Properties of $\sum _{l=0}^{\infty } \left( -1 \right) ^{l}{m+l-1\choose l} \left( 2 \,{\frac {l}{m}}+1 \right) ^{1-\nu}$ The sums defined by:
$$
S(m,\nu):=\sum _{l=0}^{\infty } \left( -1 \right) ^{l}{m+l-1\choose l} \left( {\frac {2
\,l}{m}}+1 \right) ^{1-\nu}
$$
are divergent.

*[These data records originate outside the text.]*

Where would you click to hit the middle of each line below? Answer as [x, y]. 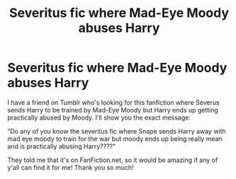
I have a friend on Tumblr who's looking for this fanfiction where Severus [113, 102]
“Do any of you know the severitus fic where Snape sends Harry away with [117, 131]
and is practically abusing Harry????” [61, 146]
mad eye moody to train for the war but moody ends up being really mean [115, 139]
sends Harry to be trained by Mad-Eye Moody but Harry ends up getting [113, 110]
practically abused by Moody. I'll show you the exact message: [99, 117]
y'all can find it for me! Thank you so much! [71, 167]
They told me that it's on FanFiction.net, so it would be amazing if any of [113, 160]
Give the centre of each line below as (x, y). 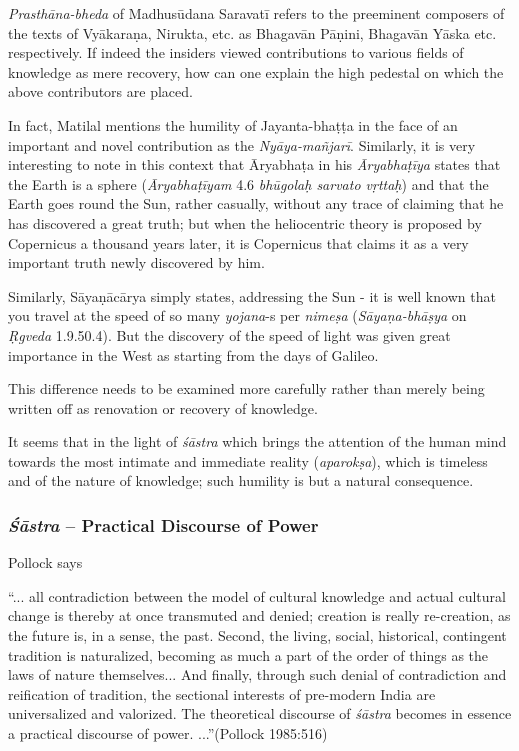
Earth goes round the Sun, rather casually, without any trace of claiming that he (256, 203)
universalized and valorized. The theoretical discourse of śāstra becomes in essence (260, 713)
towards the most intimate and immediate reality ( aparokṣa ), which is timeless (248, 460)
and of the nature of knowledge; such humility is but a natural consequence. (241, 480)
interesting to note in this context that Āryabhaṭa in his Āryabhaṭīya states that (254, 164)
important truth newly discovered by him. (136, 262)
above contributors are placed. (100, 91)
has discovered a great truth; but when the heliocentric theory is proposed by (245, 222)
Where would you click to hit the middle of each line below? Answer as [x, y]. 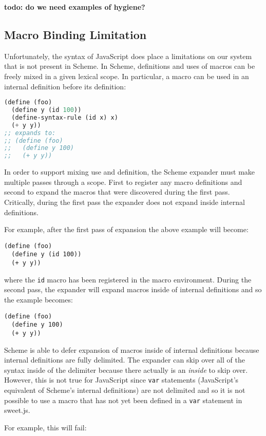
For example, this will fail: [45, 427]
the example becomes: [39, 299]
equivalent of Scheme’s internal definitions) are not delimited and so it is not [125, 390]
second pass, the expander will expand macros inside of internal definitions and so [133, 289]
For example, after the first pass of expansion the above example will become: [126, 229]
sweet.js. [17, 410]
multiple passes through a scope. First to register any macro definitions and [123, 182]
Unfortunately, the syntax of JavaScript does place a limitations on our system [128, 56]
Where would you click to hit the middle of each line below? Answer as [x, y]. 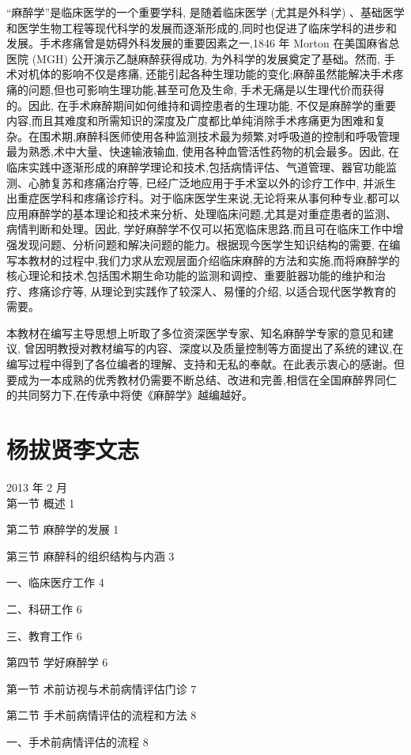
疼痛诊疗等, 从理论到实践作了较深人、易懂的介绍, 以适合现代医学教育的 [212, 291]
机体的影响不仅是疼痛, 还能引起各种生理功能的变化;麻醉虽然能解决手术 [210, 74]
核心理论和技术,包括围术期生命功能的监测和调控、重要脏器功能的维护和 [190, 276]
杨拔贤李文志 [73, 449]
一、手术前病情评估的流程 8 [77, 741]
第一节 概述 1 [41, 502]
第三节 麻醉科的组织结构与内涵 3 [90, 555]
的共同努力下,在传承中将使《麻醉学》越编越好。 [130, 395]
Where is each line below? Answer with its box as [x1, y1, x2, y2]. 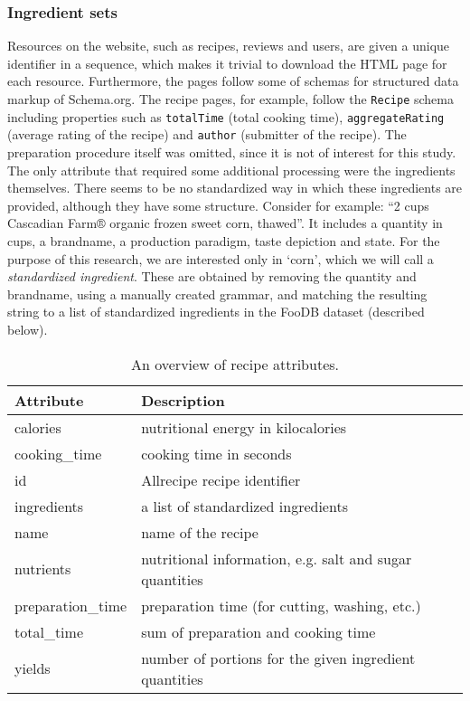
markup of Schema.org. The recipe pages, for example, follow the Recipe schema [7, 90, 454, 108]
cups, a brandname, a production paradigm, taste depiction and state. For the [7, 231, 440, 250]
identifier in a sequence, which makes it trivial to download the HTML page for [7, 53, 447, 72]
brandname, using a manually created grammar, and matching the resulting [7, 284, 428, 303]
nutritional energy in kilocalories [141, 416, 347, 438]
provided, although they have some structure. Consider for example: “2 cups [7, 195, 429, 214]
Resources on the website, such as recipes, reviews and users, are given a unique [7, 36, 450, 55]
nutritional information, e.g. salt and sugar [141, 547, 412, 569]

However they can be Abel-regularised as
$$
s(m,\nu):=\lim _{x\rightarrow 1^{-}}\sum _{l=0}^{\infty } \left( -1 \right) ^{l}
{m+l-1\choose l} \left( {\frac {2\,l}{m}}+1 \right) ^{1-\nu}{x}^{l}
$$
Numerical and graphical evidence (see figure below) suggest that for all integer $m\geq 1$ and $\forall\nu\in\mathbb{R}^{+}$, we have the following properties:
$$s(m,\nu)\geq 0,$$
$$s(m,\nu)\geq s(m+1,\nu),$$ and
$$\lim_{\nu\rightarrow\infty}s(m,\nu)=1.$$
Apart from the obvious case, where $\nu=1$, I have absolutely no idea on how to prove this. Are these relations known or does anyone know how to prove it? Any reference or hints are welcome.

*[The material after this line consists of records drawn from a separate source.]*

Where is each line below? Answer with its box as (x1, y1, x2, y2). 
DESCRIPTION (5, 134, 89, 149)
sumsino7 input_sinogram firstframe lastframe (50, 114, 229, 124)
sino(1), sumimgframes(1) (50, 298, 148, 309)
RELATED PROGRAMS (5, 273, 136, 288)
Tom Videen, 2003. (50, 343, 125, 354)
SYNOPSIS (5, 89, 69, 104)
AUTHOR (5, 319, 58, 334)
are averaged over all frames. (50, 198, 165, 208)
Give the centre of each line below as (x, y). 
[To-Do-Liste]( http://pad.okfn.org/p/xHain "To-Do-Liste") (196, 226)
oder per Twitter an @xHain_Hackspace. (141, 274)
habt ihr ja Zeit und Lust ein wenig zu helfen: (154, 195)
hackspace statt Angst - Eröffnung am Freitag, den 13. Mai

Thank you very much in advance.
 A: The claim regarding $\nu\to\infty$ holds trivially, since $S(m,\nu)$ is absolutely convergent if $\nu>m+1$, and then the limit can be taken termwise (decrease in absolute value w.r.t. $\nu$ $\implies$ DCT).
As for the rest, the following integral representation(s) of $s(m,\nu)$ may be useful.
If $\nu>1$ (or even $\Re\nu>1$) then, using $$\int_0^\infty t^{a-1}e^{-bt}\,dt=\Gamma(a)b^{-a}\qquad(\Re a,\Re b>0)\tag{1}$$ with $a=\nu-1$ and $b=1+2l/m$, and the binomial series $$\sum_{l=0}^\infty\binom{m+l-1}{l}z^l=(1-z)^{-m},\qquad(|z|<1)\tag{2}$$ we obtain
\begin{align*}
s(m,\nu)&=\lim_{x\to1^-}\sum_{l=0}^\infty(-x)^l\binom{m+l-1}{l}\left(1+\frac{2l}{m}\right)^{1-\nu}
\\\color{gray}{(1)}\quad&=\lim_{x\to1^-}\sum_{l=0}^\infty(-x)^l\binom{m+l-1}{l}\frac1{\Gamma(\nu-1)}\int_0^\infty t^{\nu-2}e^{-(1+2l/m)t}\,dt
\\&=\frac1{\Gamma(\nu-1)}\lim_{x\to1^-}\int_0^\infty t^{\nu-2}e^{-t}\sum_{l=0}^\infty\binom{m+l-1}{l}(-xe^{-2t/m})^l\,dt
\\\color{gray}{(2)}\quad&=\frac1{\Gamma(\nu-1)}\lim_{x\to1^-}\int_0^\infty t^{\nu-2}e^{-t}(1+xe^{-2t/m})^{-m}\,dt
\\&=\frac1{\Gamma(\nu-1)}\int_0^\infty\frac{t^{\nu-2}\,dt}{(e^{t/m}+e^{-t/m})^m}.
\end{align*}
I would try this approach to show the decrease of $m\mapsto s(m,\nu)$. [Looks pretty good, and allows an easy asymptotic analysis of $m\to\infty$ by the way.] Also, integration by parts gives $$s(m,\nu)=\frac{1}{\Gamma(\nu)}\int_0^\infty t^{\nu-1}\frac{e^{t/m}-e^{-t/m}}{(e^{t/m}+e^{-t/m})^{m+1}}\,dt,$$ applicable for $\nu>0$ (or $\Re\nu>0$).